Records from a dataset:

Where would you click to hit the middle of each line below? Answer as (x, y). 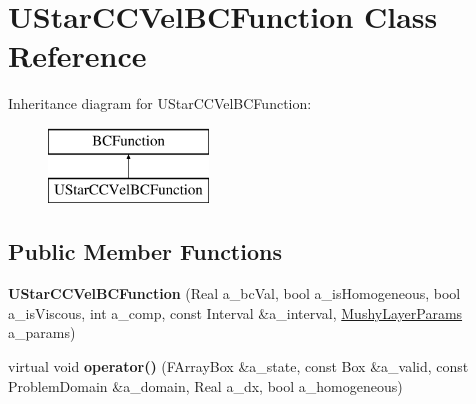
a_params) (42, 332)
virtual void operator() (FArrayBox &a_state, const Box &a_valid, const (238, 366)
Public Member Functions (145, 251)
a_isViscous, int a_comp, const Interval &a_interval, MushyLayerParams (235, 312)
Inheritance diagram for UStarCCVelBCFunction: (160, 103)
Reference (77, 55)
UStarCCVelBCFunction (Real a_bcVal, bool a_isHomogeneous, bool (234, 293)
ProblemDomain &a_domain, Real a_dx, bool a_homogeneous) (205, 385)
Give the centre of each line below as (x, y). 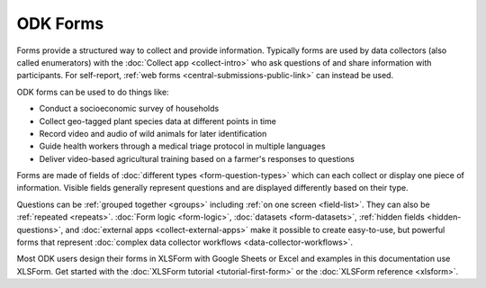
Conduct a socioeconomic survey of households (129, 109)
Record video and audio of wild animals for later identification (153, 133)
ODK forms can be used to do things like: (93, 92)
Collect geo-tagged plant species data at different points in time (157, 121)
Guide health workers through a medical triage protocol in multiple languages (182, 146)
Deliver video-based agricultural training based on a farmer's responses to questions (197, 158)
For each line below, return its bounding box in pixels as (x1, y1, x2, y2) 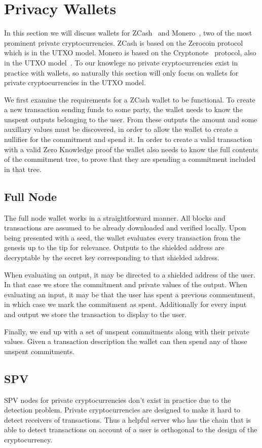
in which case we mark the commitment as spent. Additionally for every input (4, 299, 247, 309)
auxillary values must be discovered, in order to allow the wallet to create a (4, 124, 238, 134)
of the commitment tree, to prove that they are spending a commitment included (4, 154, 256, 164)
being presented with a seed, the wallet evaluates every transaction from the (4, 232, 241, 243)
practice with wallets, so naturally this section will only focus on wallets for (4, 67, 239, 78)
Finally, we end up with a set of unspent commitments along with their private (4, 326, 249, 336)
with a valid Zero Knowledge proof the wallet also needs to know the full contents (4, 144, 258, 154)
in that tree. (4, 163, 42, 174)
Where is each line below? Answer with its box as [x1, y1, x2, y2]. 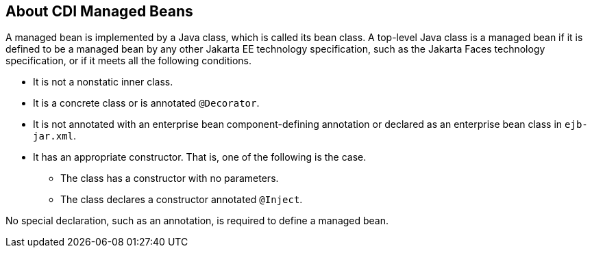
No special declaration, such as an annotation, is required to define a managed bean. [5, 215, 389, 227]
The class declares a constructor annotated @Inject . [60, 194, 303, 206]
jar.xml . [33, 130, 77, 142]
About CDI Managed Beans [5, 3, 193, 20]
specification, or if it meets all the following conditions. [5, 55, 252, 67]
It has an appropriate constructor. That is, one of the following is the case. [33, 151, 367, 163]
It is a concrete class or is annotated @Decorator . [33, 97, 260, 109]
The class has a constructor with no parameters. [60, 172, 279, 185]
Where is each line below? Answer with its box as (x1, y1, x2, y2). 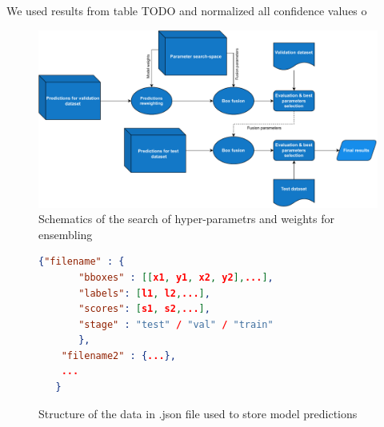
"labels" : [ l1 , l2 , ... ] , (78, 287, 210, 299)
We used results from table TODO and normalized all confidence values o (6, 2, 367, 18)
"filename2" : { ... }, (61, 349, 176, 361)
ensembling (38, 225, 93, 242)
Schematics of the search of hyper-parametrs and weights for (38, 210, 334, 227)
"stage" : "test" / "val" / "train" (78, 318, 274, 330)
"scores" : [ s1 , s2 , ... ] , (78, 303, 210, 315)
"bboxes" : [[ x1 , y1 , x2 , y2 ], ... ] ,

_Task directions_:
Every line in the entries above that has the word "video" should be identified and copied.

_Response box_:
Record video and audio of wild animals for later identification (153, 133)
Deliver video-based agricultural training based on a farmer's responses to questions (197, 158)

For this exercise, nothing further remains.